Effect size for log linear models My understanding is Cramer's V is a measure of the correlation between two discrete variables can be used as an effect size measure for a chi-squared test for observations in a two-way contingency table. 
Following the answer given to this question, when trying to carry out such a test for a three-way contingency table, I used a log linear model.
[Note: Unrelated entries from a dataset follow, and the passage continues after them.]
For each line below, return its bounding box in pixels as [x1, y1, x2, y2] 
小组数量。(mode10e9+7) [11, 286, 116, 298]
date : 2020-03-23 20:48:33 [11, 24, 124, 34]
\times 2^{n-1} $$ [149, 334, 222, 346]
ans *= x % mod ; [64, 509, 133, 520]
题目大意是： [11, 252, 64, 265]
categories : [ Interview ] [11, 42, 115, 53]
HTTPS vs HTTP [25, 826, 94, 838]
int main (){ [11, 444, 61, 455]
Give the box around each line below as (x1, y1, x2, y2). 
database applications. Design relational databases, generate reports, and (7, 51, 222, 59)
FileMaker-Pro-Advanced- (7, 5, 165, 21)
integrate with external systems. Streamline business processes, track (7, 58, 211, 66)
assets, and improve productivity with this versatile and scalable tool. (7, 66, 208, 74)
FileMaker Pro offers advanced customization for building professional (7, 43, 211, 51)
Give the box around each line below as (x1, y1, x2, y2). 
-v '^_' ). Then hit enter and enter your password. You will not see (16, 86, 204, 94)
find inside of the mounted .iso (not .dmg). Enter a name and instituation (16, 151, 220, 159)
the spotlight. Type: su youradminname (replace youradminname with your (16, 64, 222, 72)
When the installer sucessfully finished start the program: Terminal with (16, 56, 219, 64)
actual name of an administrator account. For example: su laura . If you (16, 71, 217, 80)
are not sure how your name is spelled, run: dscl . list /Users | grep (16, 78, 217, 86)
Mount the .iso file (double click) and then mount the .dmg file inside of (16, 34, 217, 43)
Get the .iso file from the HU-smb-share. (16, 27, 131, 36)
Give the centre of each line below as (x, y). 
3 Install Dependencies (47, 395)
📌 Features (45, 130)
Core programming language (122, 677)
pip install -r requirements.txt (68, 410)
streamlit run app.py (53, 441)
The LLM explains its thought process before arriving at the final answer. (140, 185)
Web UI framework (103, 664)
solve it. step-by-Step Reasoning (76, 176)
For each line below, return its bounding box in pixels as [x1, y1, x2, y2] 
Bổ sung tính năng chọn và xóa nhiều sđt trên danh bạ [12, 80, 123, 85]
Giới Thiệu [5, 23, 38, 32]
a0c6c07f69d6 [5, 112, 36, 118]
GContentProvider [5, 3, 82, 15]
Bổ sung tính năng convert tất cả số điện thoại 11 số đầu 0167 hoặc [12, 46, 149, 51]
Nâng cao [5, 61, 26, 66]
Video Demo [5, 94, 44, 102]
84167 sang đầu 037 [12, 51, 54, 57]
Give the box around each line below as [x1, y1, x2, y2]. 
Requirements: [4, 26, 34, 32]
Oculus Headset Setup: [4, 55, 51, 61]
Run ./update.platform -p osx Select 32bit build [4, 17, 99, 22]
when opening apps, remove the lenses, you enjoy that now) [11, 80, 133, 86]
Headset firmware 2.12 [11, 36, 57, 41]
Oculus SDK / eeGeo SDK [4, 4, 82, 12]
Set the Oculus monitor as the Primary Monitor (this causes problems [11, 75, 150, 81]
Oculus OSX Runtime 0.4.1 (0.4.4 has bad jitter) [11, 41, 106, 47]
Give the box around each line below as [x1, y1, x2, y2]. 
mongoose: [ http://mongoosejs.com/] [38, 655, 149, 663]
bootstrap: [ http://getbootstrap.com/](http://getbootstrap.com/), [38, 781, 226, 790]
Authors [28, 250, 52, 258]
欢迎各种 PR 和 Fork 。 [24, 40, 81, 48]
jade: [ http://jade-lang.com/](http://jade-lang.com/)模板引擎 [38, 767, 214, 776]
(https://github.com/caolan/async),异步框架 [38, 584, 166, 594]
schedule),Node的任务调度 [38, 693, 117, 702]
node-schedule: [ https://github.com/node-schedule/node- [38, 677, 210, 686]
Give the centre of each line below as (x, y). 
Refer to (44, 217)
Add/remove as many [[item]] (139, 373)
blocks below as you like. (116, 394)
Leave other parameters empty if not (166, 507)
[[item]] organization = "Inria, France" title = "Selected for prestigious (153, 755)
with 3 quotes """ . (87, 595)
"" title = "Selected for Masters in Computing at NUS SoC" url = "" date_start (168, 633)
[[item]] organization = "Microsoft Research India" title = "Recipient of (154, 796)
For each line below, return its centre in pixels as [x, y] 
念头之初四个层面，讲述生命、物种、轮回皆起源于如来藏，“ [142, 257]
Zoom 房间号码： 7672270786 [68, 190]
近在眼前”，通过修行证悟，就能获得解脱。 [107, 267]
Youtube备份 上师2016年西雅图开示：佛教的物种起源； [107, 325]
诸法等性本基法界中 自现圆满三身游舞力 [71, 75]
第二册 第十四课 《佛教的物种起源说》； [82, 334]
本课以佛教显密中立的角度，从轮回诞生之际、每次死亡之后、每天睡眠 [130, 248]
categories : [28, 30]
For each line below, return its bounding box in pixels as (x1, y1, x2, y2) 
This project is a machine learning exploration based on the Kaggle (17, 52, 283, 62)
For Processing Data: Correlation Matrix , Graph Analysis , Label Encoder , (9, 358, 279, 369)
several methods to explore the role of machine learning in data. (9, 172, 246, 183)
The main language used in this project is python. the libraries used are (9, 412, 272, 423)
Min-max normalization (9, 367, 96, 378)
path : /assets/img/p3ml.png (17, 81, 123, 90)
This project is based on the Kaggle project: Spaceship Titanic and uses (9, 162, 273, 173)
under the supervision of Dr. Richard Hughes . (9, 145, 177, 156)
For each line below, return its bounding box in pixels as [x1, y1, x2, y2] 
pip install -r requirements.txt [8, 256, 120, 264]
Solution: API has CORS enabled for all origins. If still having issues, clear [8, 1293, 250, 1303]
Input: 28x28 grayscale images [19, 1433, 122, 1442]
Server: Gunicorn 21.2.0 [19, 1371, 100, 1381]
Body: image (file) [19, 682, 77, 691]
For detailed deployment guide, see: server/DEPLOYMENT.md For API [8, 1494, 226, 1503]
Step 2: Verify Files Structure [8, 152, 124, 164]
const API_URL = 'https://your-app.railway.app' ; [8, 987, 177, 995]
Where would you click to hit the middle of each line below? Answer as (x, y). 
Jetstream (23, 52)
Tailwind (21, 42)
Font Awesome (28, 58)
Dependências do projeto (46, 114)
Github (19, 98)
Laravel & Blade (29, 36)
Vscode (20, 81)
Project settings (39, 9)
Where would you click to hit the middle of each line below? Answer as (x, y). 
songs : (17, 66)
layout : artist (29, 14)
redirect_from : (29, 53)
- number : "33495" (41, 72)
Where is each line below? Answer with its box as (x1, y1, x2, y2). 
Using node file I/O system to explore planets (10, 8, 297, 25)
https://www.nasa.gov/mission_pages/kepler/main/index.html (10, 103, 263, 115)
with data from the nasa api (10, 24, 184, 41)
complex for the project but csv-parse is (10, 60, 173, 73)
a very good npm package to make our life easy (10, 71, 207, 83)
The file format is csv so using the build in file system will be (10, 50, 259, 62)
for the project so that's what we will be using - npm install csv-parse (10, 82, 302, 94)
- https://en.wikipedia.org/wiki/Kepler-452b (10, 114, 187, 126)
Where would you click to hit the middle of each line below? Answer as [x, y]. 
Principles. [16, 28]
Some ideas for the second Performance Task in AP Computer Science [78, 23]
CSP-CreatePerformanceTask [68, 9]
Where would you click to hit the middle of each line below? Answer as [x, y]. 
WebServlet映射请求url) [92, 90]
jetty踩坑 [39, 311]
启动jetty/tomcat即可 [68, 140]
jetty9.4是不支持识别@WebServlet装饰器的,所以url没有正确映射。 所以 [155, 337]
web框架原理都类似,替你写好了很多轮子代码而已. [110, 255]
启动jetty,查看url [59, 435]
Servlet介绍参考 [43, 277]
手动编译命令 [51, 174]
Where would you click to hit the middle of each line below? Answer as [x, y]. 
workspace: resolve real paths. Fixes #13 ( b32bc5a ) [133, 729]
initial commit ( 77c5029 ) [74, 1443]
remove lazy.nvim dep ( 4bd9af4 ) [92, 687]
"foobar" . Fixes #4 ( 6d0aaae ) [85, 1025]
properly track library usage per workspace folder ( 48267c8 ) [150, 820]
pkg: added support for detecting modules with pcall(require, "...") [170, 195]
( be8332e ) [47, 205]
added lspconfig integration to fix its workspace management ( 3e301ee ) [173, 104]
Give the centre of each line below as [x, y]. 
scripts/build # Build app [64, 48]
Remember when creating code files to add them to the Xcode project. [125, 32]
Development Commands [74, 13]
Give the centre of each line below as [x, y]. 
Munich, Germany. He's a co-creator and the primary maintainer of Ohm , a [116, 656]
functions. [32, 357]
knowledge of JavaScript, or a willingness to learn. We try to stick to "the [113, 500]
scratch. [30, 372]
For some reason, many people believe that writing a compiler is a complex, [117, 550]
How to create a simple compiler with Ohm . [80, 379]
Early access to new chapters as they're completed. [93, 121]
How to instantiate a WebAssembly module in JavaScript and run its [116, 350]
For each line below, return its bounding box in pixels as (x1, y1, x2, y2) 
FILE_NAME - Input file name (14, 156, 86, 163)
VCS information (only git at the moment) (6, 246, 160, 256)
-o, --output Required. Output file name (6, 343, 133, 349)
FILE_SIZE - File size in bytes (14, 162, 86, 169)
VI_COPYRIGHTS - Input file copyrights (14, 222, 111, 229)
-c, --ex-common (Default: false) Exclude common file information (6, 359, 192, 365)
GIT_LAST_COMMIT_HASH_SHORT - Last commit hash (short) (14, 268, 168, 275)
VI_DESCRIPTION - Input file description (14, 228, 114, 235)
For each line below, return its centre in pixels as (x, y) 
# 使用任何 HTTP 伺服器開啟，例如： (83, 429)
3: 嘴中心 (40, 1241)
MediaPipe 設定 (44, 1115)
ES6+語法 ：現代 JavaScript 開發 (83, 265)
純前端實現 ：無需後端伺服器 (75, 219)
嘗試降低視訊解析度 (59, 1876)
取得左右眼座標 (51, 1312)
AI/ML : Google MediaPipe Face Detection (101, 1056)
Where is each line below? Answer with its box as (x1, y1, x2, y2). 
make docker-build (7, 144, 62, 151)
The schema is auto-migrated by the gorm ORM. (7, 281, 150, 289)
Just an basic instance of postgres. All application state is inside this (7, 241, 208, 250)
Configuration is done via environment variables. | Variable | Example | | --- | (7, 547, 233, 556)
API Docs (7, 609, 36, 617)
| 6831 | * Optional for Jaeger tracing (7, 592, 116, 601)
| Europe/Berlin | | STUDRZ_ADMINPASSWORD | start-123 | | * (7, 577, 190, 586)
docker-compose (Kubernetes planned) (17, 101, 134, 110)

Is there a measure of the correlation between three discrete variables to be used alongside log linear models similar to Cramer's V for a chi-squared test?
 A: Don't know about a measure of association between 3 disrete variables, but you could use R^2 or something like that from a regression model.  There is an alternative measure for pairs of binary variables $(x,y)$ called Tanimoto distance (Jaccard distance for discrete vars), which is
\begin{equation}
d(x,y)=\frac{n(x \cap y)}{n(x) + n(y) - n(x \cap y)},
\end{equation}
where $n(x \cap y)$ is the number of records with ones in both vectors, and $n(x)$ and $n(y)$ are the total number of ones in each vector.  This is a similarity coefficient with range $0 \leq d(x,y) \leq 1$.   While the above is not for hypothesis testing, you should probably be aware of it. 
Log-linear regression has not been developed in all computer packages as much as one would assume.  Statistica (STATSOFT, DELL) has a quite strong package, and SAS has CATMOD, etc.  There is a family of categorical regression models known as Grizzle-Starmer-Koch (GSK) which is quite nice for count data which mostly came out of UNC-Chapel Hill, and CATMOD can tackle some of these.  I never liked log-linear, and always ran GSK, or "linear categorical regression" -- since you can perform logistic, log-linear, survival analysis, any multiway contingency table analysis problem using GSK.  GSK is like a SWAK (Swiss Army knife).